Jess said, "I can't do it. I..."
Ray sighed loudly, and whispered loudly, "We have been
through this. Look. Killing a character is hard. It took me weeks to get the
nerve to kill my first one. But a bit of practice and, you know, it gets
effortless. Before you know it, you will be killing off whole families, little
children, cities, kittens!"
Jess looked around worriedly and nodded silently at the
police officers sitting a couple of tables down, and whispered loudly with a
gentle kick under the table, "Don't say 'kill.'"
Ray said, cautiously, "You have to do this Jess!"
"But, but…"
Ray had had this conversation a couple of times, and his
patience was wearing thin. He looked at the police officers, who had stopped
eating. "Here. I will show you." Ray moved his hand in the air
theatrically and hushed Jess. He brought out a piece of paper. "Watch."
The Black Cat silently jumped up on the seat back behind
Jess and peered down at Ray.
Ray wrote, "Bob finished putting on his tie and picked
up the flowers he had bought earlier." Ray explained to Jess, as an aside,
"See, the flowers make him a character of value.
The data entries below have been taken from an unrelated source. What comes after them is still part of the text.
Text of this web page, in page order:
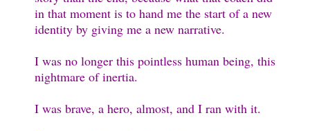
in that moment is to hand me the start of a new
identity by giving me a new narrative.
I was no longer this pointless human being, this
nightmare of inertia.
I was brave, a hero, almost, and I ran with it.
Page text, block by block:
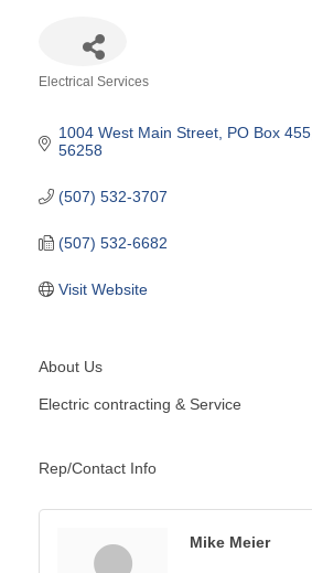
Electrical Services
1004 West Main Street PO Box 455
56258
(507) 532-3707
(507) 532-6682
Visit Website
About Us
Electric contracting & Service
Rep/Contact Info
Mike Meier
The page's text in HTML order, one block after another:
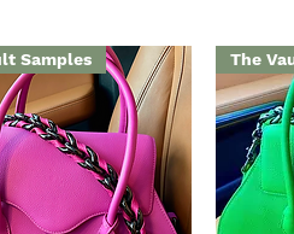
Samples The
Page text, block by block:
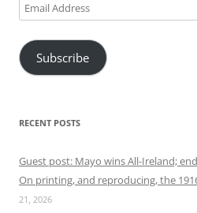
Email
Address
Subscribe
RECENT POSTS
Guest post: Mayo wins All-Ireland;
On printing, and reproducing, the
21, 2026
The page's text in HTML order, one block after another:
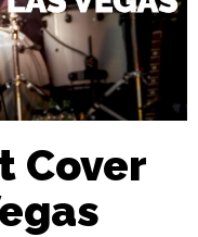
Cover
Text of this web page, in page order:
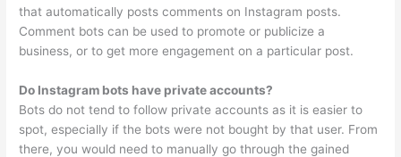
that automatically posts comments on Instagram posts.
Comment bots can be used to promote or publicize a
business, or to get more engagement on a particular post.
Do Instagram bots have private accounts?
Bots do not tend to follow private accounts as it is easier to
spot, especially if the bots were not bought by that user. From
there, you would need to manually go through the gained
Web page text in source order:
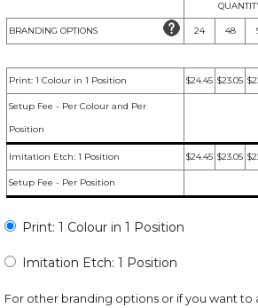
BRANDING OPTIONS 24 48
Print: 1 Colour in 1 Position $24.45 $23.05
Setup Fee - Per Colour and Per
Position
Imitation Etch: 1 Position $24.45 $23.05
Setup Fee - Per Position
Print: 1 Colour in 1 Position
Imitation Etch: 1 Position
For other branding options or if you want to
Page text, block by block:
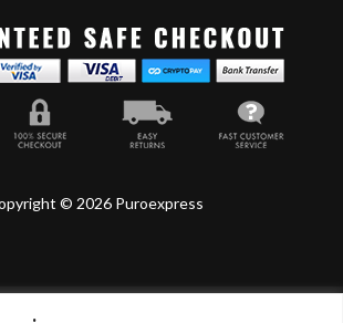
© 2026 Puroexpress
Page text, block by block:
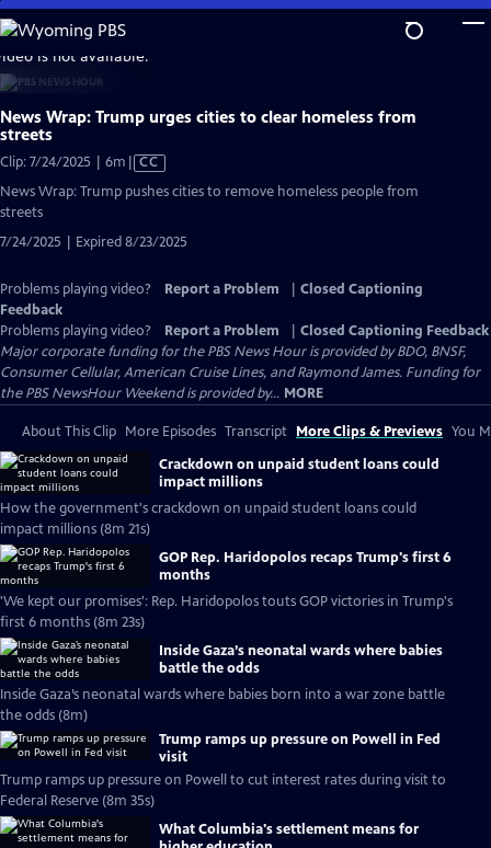
Skip
to
Main
Content
is not available.
News Wrap: Trump urges cities to clear homeless from
streets
Clip: 7/24/2025 | 6m Video
Closed
CC
News Wrap: Trump pushes cities to remove homeless people from
streets
7/24/2025 | Expired 8/23/2025
Problems playing video? Report a Problem
Closed Captioning
Feedback
Problems playing video?
Report a Problem
Closed Captioning Feedback
Major corporate funding for the PBS News Hour is provided by BDO, BNSF,
Consumer Cellular, American Cruise Lines, and Raymond James. Funding for
the PBS NewsHour Weekend is provided by... MORE
About This Clip More Episodes Transcript More Clips & Previews You
Crackdown on unpaid student loans could
impact millions
How the government's crackdown on unpaid student loans could
impact millions (8m 21s)
GOP Rep. Haridopolos recaps Trump's first 6
months
'We kept our promises': Rep. Haridopolos touts GOP victories in Trump's
first 6 months (8m 23s)
Inside Gaza’s neonatal wards where babies
battle the odds
Inside Gaza’s neonatal wards where babies born into a war zone battle
the odds (8m)
Trump ramps up pressure on Powell in Fed
visit
Trump ramps up pressure on Powell to cut interest rates during visit to
Federal Reserve (8m 35s)
What Columbia's settlement means for
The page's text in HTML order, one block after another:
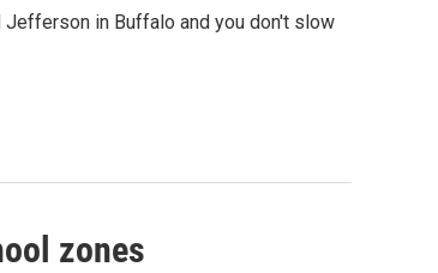
Jefferson in Buffalo and you don't slow
zones
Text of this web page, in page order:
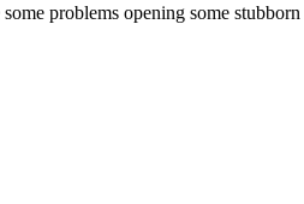
problems opening some
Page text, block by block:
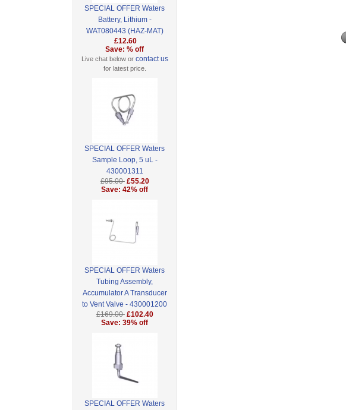
SPECIAL OFFER Waters
Battery, Lithium -
WAT080443 (HAZ-MAT)
£12.60
Save: % off
Live chat below or contact us
for latest price.
SPECIAL OFFER Waters
Sample Loop, 5 uL -
430001311
£95.00 £55.20
Save: 42% off
SPECIAL OFFER Waters
Tubing Assembly,
Accumulator A Transducer
to Vent Valve - 430001200
£169.00 £102.40
Save: 39% off
SPECIAL OFFER Waters
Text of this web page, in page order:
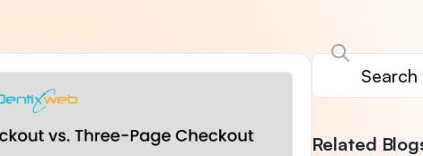
Related
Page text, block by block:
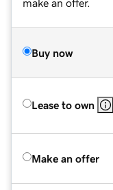
make an offer.
Buy now
Lease to own
Make an offer

When we kill him, the
reader feels a loss." He nodded his head, silently asking her to agree.
Jess said, "No. No. You..."
Ray said, "It’s alright Jess. It will be all over
shortly. It is just words." He continued to write a little faster with every
word, "A block of ice fell onto a nearby wall. A dislodged brick shifted
imperceptibly and lost grip of its neighbors.” He looked at her, and wrote one
more sentence, “Fate hung in the balance."
Jess watched helplessly, eating her own words.
Ray wrote, "Just then, Bob slammed the door, and walked
to his appointed fate."
Suddenly there was a crash outside the diner. The cat jumped
onto the table, dislodging Jess's manuscript and for a moment chaos reigned.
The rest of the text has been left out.